# Why the stance?



## MAW (Oct 13, 2011)

Hi everyone, just trying to understand something. Why are the gots shown with their heads pulled up high and their back legs placed at such an unnatual pose? Wouldn't a judge be able to see a goat that fits the closest to it's breed's standard if it were in a more natural stance? :chin:


----------



## toth boer goats (Jul 20, 2008)

Are you talking about the wether class or breeding classes?


----------



## MAW (Oct 13, 2011)

I'm not sure what class it was.


----------



## Paige (Oct 14, 2010)

Their heads are held up help show of the brisket and front end. It looks much neater that a goat with its head hanging down.

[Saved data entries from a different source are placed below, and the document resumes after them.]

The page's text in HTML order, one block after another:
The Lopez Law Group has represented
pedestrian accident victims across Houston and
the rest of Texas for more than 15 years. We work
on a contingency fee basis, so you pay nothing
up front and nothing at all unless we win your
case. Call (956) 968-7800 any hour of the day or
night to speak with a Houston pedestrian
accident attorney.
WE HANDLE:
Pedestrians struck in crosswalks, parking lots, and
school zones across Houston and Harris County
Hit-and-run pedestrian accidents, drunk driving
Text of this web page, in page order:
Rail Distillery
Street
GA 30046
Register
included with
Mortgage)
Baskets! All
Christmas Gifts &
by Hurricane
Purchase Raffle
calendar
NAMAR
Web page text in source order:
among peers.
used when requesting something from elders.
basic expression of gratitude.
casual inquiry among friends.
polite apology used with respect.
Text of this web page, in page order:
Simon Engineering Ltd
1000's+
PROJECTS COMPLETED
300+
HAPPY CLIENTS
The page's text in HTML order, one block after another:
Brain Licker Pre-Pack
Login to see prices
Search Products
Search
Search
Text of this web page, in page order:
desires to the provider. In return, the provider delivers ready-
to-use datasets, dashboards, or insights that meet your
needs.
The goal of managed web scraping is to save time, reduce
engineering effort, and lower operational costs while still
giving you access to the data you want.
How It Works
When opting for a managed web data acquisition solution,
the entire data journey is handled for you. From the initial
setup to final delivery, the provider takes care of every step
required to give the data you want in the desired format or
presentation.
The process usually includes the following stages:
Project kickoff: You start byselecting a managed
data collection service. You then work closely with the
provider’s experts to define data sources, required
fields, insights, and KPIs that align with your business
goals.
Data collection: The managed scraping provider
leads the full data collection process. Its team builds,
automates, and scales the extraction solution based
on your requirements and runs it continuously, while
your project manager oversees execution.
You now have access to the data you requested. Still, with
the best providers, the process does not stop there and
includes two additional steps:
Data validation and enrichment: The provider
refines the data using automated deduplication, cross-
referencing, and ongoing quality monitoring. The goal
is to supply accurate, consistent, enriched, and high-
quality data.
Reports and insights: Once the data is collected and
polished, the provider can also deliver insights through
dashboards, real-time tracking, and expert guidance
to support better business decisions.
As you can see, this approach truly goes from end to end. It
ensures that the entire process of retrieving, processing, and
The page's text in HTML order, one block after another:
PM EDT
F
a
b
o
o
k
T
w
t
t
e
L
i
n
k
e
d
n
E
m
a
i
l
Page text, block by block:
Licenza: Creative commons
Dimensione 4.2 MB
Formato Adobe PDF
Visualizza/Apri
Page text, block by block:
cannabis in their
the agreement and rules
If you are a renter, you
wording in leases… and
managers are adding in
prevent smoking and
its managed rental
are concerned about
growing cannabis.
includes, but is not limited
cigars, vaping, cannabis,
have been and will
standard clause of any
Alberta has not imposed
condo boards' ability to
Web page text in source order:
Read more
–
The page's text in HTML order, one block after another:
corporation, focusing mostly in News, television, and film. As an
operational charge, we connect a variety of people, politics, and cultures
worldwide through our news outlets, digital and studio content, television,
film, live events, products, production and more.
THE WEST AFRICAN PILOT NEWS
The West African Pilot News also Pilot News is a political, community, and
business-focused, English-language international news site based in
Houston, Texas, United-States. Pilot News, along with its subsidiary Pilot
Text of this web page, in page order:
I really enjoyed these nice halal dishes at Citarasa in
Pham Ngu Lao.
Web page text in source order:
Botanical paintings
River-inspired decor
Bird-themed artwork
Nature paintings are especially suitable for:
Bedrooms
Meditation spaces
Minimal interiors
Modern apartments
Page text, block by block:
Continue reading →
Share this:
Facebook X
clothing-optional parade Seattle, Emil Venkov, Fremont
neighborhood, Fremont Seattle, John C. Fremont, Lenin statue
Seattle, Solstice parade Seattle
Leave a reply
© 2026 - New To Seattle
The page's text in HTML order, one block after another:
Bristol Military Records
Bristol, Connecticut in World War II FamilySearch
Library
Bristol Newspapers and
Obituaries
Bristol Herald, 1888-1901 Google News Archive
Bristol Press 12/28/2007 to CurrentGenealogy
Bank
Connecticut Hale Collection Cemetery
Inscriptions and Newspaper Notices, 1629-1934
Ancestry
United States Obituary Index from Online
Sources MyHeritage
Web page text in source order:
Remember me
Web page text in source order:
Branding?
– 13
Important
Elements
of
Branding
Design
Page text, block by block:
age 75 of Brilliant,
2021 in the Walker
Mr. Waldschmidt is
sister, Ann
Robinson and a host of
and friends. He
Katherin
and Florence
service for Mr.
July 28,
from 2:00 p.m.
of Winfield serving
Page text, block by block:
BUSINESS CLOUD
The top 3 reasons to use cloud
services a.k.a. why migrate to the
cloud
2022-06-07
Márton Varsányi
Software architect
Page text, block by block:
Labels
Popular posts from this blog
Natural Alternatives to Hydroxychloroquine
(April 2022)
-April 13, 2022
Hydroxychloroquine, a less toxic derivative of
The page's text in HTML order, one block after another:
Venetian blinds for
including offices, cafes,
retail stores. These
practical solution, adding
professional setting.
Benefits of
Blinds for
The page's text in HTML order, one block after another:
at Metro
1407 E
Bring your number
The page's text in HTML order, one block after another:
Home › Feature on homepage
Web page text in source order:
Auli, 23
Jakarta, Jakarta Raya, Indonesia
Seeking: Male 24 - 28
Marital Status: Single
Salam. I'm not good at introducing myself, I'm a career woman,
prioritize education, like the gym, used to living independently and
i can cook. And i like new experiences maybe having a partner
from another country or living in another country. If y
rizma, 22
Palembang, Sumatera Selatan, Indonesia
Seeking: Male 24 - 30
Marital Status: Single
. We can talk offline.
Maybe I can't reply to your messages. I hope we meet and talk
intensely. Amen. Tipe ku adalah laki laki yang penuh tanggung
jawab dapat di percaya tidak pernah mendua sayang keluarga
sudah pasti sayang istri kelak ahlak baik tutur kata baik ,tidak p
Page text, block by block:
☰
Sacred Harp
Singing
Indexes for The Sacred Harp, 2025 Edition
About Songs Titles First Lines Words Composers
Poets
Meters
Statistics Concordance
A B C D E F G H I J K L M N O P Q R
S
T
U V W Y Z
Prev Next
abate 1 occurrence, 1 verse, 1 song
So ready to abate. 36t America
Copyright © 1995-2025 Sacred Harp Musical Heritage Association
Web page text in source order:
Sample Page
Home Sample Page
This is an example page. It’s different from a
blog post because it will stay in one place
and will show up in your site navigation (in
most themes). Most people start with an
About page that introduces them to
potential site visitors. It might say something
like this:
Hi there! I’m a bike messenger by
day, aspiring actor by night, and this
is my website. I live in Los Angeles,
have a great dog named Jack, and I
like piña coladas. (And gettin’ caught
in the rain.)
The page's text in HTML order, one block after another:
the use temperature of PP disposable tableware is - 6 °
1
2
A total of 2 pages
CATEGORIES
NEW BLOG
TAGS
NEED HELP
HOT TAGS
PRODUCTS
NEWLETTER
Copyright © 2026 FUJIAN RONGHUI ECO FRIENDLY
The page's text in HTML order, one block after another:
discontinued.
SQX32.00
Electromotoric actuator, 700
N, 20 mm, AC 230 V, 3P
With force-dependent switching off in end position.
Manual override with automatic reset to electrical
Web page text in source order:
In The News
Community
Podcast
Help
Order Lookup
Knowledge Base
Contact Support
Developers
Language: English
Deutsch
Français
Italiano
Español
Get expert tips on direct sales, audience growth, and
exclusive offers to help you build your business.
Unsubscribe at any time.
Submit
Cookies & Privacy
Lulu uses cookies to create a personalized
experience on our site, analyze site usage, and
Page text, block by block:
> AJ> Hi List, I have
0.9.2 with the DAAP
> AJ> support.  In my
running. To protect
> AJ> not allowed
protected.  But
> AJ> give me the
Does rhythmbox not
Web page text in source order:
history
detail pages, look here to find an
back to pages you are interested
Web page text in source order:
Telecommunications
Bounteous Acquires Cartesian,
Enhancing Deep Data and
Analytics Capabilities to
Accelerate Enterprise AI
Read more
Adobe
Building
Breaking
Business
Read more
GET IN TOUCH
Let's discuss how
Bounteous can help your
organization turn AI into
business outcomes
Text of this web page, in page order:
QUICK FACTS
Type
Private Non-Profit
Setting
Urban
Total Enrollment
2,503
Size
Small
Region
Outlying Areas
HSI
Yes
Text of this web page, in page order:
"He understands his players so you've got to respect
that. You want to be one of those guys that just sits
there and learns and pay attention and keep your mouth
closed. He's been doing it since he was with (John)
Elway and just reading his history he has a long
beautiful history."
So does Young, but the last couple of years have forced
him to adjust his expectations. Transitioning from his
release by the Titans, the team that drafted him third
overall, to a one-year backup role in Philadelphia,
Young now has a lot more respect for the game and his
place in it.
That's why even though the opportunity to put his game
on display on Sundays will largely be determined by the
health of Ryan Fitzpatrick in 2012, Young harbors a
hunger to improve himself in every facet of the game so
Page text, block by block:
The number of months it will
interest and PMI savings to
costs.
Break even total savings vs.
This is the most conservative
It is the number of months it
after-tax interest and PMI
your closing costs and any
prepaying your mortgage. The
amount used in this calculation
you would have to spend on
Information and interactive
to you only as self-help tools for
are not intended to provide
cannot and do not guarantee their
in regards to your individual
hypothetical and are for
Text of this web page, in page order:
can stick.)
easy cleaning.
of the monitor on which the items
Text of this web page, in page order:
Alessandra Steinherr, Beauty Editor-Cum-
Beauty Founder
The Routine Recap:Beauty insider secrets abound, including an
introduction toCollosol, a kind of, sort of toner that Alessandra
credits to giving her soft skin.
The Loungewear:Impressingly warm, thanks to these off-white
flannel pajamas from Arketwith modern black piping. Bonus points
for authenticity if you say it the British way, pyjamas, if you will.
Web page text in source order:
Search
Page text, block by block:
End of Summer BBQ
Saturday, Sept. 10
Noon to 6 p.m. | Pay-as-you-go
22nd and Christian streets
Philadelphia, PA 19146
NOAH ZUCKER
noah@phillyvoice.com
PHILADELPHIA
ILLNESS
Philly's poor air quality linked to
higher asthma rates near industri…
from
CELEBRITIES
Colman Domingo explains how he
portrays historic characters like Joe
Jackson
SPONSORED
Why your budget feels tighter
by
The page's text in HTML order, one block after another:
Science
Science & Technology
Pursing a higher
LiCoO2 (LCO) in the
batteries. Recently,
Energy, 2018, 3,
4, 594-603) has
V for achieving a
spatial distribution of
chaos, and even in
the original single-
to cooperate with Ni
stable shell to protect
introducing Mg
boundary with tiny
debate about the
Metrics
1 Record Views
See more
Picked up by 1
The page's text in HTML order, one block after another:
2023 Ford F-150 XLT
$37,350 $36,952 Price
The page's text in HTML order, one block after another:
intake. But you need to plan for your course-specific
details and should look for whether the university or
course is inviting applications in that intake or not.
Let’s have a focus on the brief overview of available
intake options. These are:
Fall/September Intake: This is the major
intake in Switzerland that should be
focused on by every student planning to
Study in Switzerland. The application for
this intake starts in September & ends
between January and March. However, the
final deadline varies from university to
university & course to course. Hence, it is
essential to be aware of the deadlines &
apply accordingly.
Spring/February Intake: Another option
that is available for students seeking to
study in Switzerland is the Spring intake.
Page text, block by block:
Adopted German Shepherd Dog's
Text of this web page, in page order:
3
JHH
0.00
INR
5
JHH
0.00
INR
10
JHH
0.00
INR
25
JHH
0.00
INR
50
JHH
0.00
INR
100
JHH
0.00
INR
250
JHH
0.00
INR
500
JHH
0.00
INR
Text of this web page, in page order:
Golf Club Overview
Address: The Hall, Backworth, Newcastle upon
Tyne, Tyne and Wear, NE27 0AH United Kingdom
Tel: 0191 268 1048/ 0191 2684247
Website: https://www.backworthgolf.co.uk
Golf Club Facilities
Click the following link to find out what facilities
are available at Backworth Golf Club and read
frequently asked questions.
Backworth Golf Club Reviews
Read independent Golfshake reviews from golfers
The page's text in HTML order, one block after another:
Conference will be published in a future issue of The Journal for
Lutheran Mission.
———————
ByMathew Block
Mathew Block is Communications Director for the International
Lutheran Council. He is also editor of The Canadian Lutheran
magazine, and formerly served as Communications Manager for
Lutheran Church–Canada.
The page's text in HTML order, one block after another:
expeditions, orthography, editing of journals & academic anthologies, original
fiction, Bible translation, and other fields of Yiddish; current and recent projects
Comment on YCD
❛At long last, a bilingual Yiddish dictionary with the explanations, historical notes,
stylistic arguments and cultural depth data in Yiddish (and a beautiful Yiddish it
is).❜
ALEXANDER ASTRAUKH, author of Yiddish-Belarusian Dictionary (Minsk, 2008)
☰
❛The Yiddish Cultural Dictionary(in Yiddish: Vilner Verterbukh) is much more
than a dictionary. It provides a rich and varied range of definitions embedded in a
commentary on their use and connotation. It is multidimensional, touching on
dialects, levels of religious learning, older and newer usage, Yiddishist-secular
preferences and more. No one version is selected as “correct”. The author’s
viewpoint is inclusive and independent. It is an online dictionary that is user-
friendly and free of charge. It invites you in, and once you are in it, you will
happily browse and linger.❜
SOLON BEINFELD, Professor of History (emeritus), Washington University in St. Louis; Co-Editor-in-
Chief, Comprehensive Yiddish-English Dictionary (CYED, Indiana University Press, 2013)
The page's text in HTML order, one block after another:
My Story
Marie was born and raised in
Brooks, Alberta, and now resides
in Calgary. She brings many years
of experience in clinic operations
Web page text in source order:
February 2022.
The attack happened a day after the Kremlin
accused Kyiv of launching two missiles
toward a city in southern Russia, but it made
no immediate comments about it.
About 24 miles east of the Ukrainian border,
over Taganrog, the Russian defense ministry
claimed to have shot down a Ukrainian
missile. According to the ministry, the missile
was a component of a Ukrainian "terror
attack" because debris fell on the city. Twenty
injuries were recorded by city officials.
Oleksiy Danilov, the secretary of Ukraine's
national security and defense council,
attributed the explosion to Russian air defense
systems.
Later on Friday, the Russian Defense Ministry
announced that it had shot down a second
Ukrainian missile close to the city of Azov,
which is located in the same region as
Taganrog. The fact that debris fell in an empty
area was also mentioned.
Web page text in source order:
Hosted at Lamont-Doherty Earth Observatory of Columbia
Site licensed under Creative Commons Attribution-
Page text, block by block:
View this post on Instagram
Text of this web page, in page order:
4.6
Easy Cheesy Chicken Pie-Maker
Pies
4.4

The legs are supposed to be set under the goat squarely, and in Jr. does, back slightly.


----------



## MAW (Oct 13, 2011)

Thanks milkmaid that makes sense


----------



## toth boer goats (Jul 20, 2008)

Yep.. the judge needs to see the meat potential.. in the goat ...that is why they make them stand that way...setting up wethers does look a bit off....
the back is another area...of how thick it is along the topside..... 

Breeding classes stand more normal ...when being setup.... the 2 classes are very different in the stance.... you need to see the best of both worlds... :wink: :thumb:


----------



## Dani-1995 (Mar 11, 2011)

We hold their heads up to show off their front end as wells level their toplines out. With my market wethers I set them up different depending on their build, some need a little strech and others not so much. Its all about knowing your goats good and bad points and showing the good ones while "showing out" the bad ones.


----------



## toth boer goats (Jul 20, 2008)

Great way of putting it Dani-1995... :thumb: :greengrin:


----------



## Dani-1995 (Mar 11, 2011)

toth boer goats said:


> Great way of putting it Dani-1995... :thumb: :greengrin:


Thank you!!


----------



## toth boer goats (Jul 20, 2008)

> Thank you!!


 Your welcome..... :greengrin: :thumb:


----------